Personal notes on the presentations and lessons learned
workshops
openscience
python
Author

Sunny Hospital

Published

April 10, 2024

PyCascade 2024

Types? in Python

  • Typing concepts/categories
    • strongly vs weakly (“loosely”)
    • dynamically vs statically
    • Duck typing and use of dunder
  • Python best practices
    • Python likes protocols/strongly type (type hinting/duck typing)
    • Annotate it as concrete as possible
    • Declarative data Types
        def func() -> list:  
        def func() -> list[str]:
    • Permissive input types and strict return types
    • Use standard libraries
    • If you are creating for publishing for other people, more typed the better
    • But.. if it doesn’t work for you, don’t do it.

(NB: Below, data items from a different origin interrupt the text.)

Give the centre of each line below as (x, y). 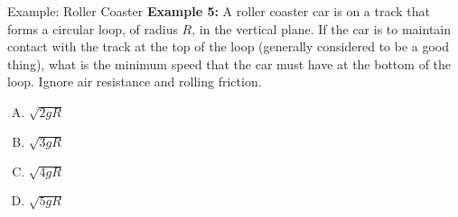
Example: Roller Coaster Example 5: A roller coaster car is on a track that (219, 11)
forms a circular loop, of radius (93, 28)
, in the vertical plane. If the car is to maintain (322, 28)
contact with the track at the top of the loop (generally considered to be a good (229, 46)
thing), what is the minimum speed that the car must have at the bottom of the (229, 63)
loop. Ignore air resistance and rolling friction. (135, 81)
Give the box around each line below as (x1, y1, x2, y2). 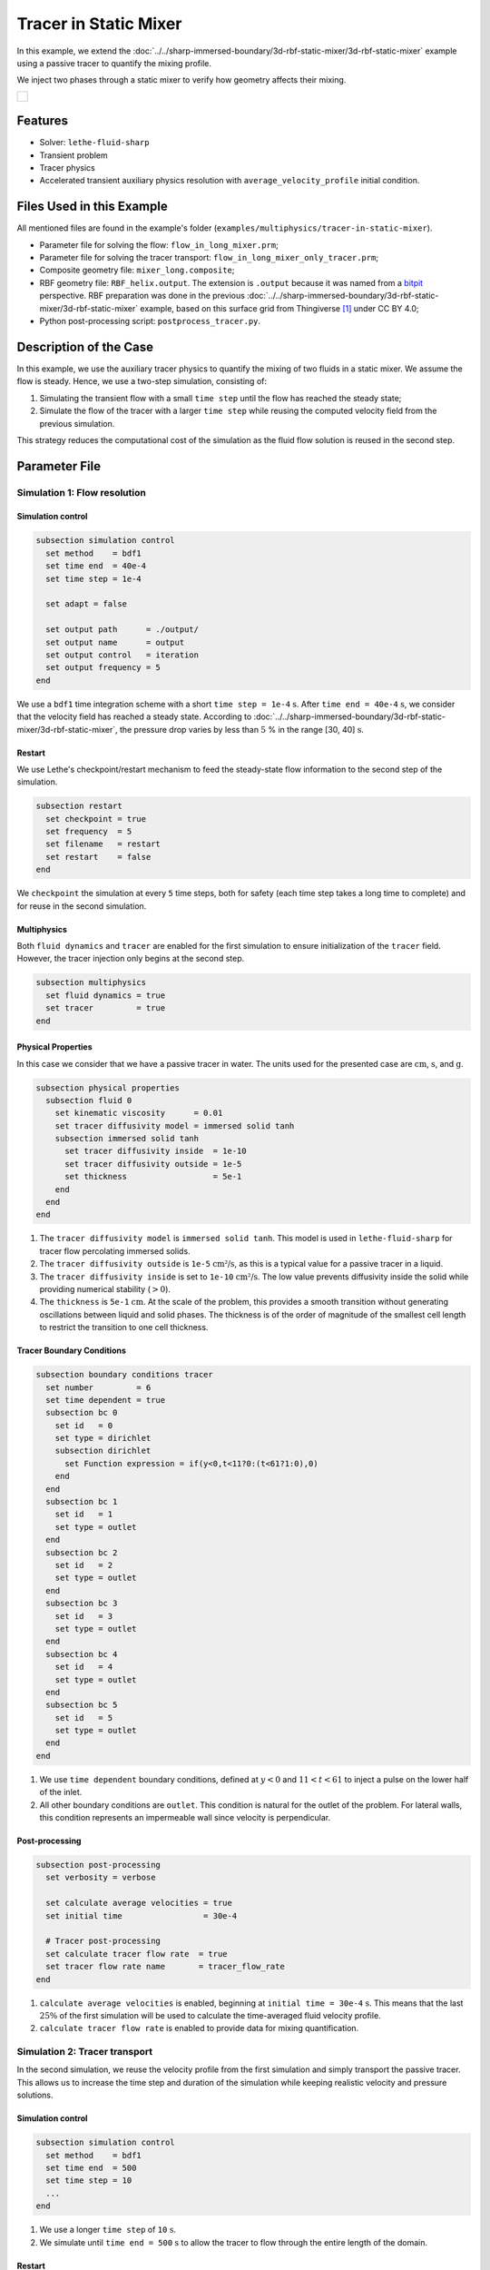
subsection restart (35, 801, 122, 812)
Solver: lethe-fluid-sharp (39, 137, 150, 148)
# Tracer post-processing (45, 1936, 161, 1947)
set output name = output (45, 637, 185, 647)
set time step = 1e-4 (45, 573, 142, 584)
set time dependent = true (45, 1395, 166, 1405)
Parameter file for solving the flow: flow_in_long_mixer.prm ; (39, 239, 279, 250)
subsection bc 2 (45, 1547, 118, 1557)
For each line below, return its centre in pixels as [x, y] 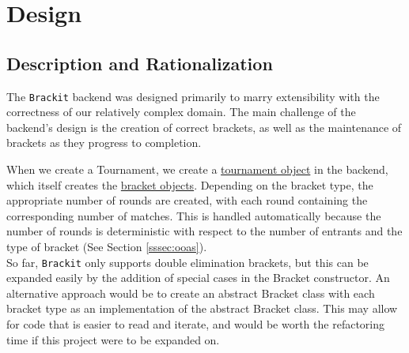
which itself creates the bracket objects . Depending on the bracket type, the [190, 184]
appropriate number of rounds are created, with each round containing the [187, 200]
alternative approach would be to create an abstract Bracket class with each [191, 293]
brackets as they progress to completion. [104, 143]
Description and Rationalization [140, 63]
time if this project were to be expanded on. [113, 339]
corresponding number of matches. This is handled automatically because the [194, 215]
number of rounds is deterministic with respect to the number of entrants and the [204, 231]
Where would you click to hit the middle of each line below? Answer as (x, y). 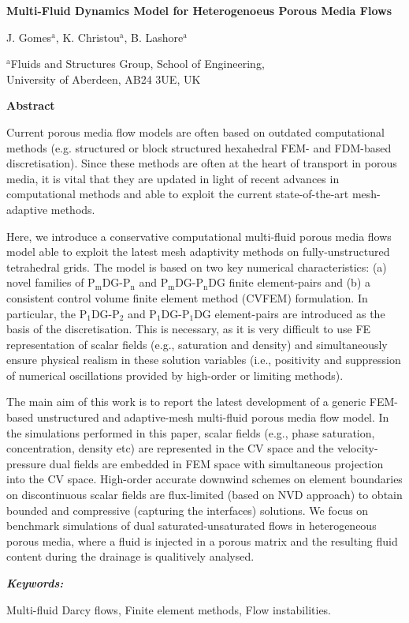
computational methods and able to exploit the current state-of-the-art (178, 194)
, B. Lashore (154, 37)
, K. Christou (87, 37)
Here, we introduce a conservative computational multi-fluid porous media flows (199, 236)
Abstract (31, 105)
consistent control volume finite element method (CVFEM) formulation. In (187, 297)
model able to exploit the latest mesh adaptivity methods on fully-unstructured (198, 251)
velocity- (357, 448)
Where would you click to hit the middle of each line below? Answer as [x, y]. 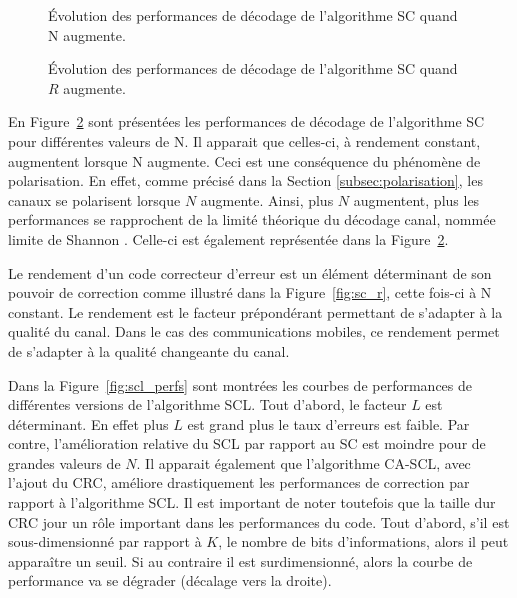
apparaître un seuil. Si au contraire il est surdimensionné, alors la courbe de [240, 560]
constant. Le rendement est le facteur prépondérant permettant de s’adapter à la [255, 311]
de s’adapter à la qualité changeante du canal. [149, 350]
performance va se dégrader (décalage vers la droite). [170, 580]
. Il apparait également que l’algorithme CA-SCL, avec [303, 462]
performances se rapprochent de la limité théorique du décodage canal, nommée [252, 219]
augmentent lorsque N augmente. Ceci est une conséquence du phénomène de [244, 160]
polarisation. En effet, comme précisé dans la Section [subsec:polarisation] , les [245, 180]
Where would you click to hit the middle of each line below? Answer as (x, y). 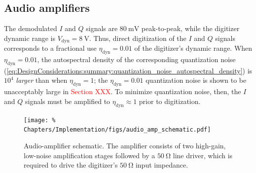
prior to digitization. (170, 101)
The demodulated (31, 28)
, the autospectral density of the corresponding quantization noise (136, 59)
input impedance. (162, 165)
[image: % (40, 120)
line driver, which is (203, 155)
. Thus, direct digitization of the (138, 38)
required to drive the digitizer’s (71, 165)
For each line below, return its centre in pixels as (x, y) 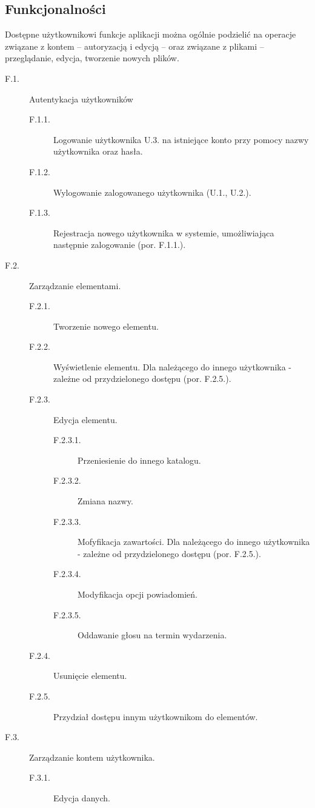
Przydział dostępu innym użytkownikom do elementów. (156, 716)
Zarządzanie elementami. (75, 285)
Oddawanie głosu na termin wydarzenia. (152, 635)
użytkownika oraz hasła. (98, 151)
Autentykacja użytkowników (81, 98)
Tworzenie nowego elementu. (106, 326)
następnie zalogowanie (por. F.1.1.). (120, 245)
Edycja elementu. (85, 419)
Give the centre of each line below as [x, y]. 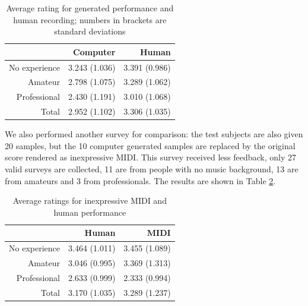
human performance [90, 212]
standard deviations [90, 31]
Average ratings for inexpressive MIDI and [90, 201]
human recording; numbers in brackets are [90, 19]
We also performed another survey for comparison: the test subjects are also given [154, 134]
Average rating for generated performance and [90, 8]
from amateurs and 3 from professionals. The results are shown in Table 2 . [140, 180]
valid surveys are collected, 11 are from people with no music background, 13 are [152, 169]
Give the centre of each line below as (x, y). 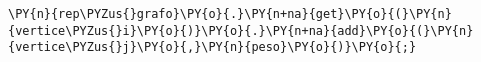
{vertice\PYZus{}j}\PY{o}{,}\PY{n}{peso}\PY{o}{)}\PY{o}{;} (212, 47)
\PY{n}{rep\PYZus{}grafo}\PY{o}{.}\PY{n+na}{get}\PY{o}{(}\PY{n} (230, 14)
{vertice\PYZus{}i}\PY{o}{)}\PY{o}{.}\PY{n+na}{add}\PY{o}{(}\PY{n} (241, 30)
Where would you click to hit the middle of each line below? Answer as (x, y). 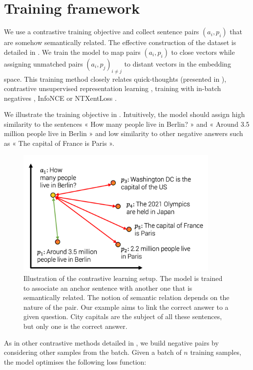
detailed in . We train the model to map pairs (72, 52)
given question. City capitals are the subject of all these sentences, (123, 316)
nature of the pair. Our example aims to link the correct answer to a (126, 307)
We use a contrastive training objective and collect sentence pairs (102, 32)
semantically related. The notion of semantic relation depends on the (126, 297)
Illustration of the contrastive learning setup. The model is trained (123, 278)
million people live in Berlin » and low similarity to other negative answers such (124, 133)
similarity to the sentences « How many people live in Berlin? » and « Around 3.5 (127, 124)
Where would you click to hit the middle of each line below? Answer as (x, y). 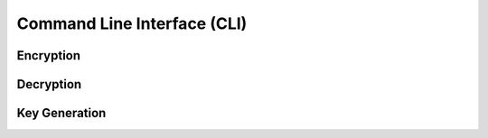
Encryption (49, 55)
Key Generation (61, 113)
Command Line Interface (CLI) (132, 23)
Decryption (49, 84)
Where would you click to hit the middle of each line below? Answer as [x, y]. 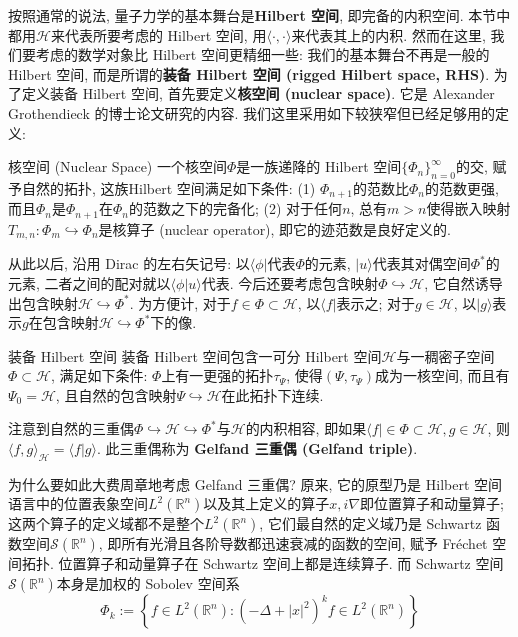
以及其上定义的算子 [266, 503]
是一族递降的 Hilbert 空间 [319, 166]
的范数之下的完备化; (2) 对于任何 [236, 208]
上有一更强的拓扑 [217, 375]
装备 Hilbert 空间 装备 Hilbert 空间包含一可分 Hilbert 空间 [195, 355]
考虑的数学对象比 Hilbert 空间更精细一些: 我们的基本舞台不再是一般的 [262, 54]
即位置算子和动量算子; [432, 503]
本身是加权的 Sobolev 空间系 [148, 583]
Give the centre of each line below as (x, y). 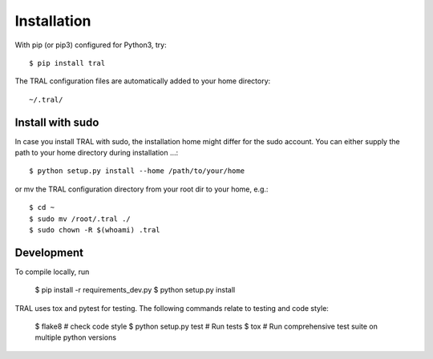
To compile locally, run (52, 272)
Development (49, 252)
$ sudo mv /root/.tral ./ (80, 219)
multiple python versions (75, 337)
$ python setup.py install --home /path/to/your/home (137, 171)
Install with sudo (57, 122)
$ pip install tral (67, 63)
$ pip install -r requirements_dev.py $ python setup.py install (135, 290)
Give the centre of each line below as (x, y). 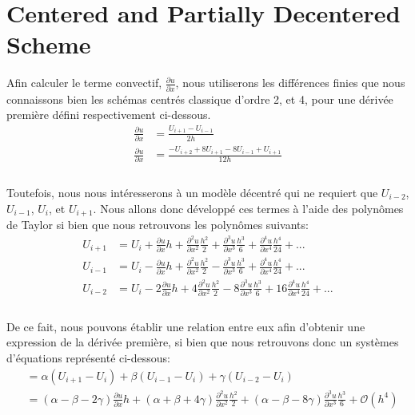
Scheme (49, 44)
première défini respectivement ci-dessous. (109, 115)
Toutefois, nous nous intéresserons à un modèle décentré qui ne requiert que (192, 193)
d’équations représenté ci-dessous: (89, 357)
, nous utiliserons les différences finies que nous (290, 83)
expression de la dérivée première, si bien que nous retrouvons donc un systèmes (203, 342)
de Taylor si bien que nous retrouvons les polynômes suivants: (158, 225)
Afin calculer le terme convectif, (84, 83)
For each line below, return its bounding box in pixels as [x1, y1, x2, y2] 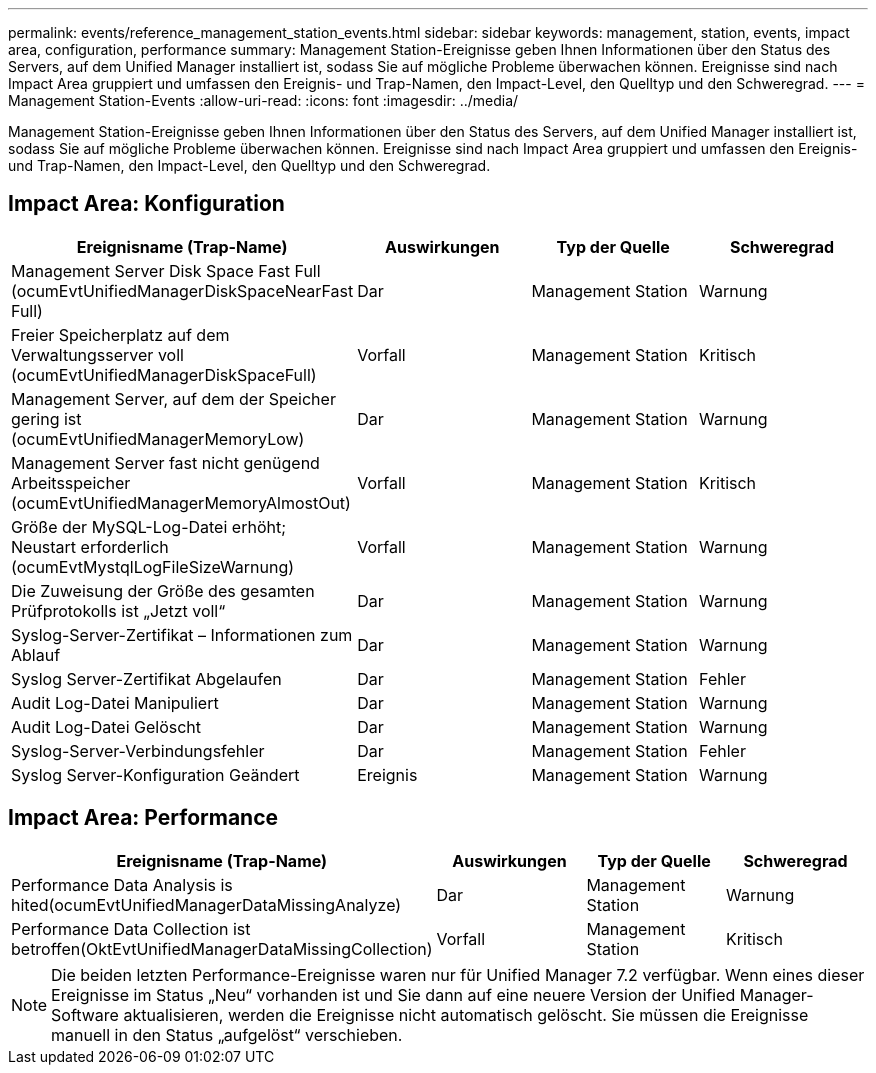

The Stories of the Infamous Bugs

From bugs, results and analysis of the bugs, we can learn so much and improve coding practices. The speaker presented 3 major bugs with corresponding results and reasons.

  • ESA Ariane5 explosion: Loss of over 300mil dollars and research time
    • Why: function reused from 4th project in the 5th project with assumption and without examination. Backup system failed to work.
    • Lesson : we use software package for multiple projects without examining requirements.
  • AT&T Long distance: simple update right before release triggered malfunction remedy and kept being restarted
    • Why: “self healing” feature added without understanding the entire system and ramification
    • Lesson: (sunnys note) documentation is important for collaborators
  • Patrio sysstem failure: Ground to air missle to intercept in-coming missle failed and 28 killed and hundreds injured
    • Why: calculation of location failed due to not applying subroutine. Some error occurred but could not be replicated thus ignored.
    • Lesson: when encounter errors, don’t just ignore.
      find out what causes it. Test any edge case. Human intervention and supervision when needed.

Intro to Introspection

Talk was about the concept of introspection in python and functions to examine.
(sunny) It may be a good practice to write a set of important methods for introspection.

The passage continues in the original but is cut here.